Question

completing the square of 4x (3x+2)= x+12

Answer 1

4x (3x+2)= x+12
12x^2+8x=x+12
12x^2+8x-x-12=0
12x^2+7x-12=0
12x+16-9x-12=0
4x(3x+4)-3(3x+4)=0
(4x-3)(3x+4) = 0
x = 3/4 or x = -4/3

Answer 2

Welcome to OpenStudy @Uly

Answer 3

I wouldn't call that completing the square, although it does get the right answer.

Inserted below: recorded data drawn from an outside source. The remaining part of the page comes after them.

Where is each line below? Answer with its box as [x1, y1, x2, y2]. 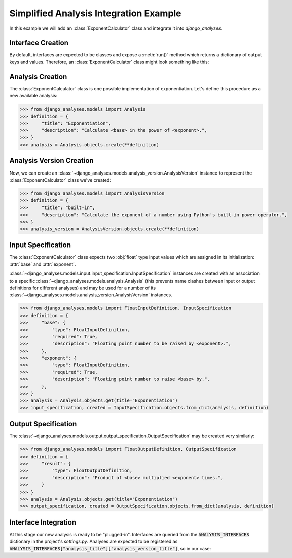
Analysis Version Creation [9, 156, 94, 165]
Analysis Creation [9, 72, 67, 81]
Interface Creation [9, 39, 68, 47]
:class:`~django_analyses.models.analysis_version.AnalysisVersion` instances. [9, 292, 172, 298]
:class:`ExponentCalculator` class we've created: [9, 177, 111, 183]
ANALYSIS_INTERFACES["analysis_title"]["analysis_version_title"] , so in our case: [9, 545, 211, 551]
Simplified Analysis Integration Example [9, 8, 182, 19]
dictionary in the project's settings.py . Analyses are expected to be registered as [9, 538, 178, 545]
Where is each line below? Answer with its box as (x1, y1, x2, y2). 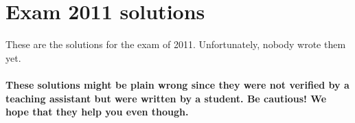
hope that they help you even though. (5, 104, 189, 119)
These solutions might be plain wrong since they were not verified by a (5, 77, 350, 91)
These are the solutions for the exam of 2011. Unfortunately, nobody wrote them (5, 37, 346, 52)
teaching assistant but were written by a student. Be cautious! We (5, 91, 327, 105)

\[4x(3x+2) = x+12\]\[12x^2+8x = x + 12\]\[12x^2+7x = 12\]Divide through by 12 to get leading coefficient of 1 for completing the square
\[x^2+\frac{7}{12}x = 1\]Take half of the coefficient of \(x\), square, and add to both sides to complete the square
\[x^2 + \frac{7}{12}x + (\frac{7}{24})^2 = 1 + (\frac{7}{24})^2\]Rewrite LHS as perfect square\[\frac{1}{24^2}(24x+7)^2 = \frac{625}{576}\]Cancel common factor
\[(24x+7)^2 = 625\]Take square root of both sides\[24x+7 = \pm 25\]Solve for \(x\)\[24x = -7\pm25\]\[x = \frac{3}{4}, ~x = -\frac{4}{3}\]

Answer 4

yeahh..totally..the first one is not a completing the square.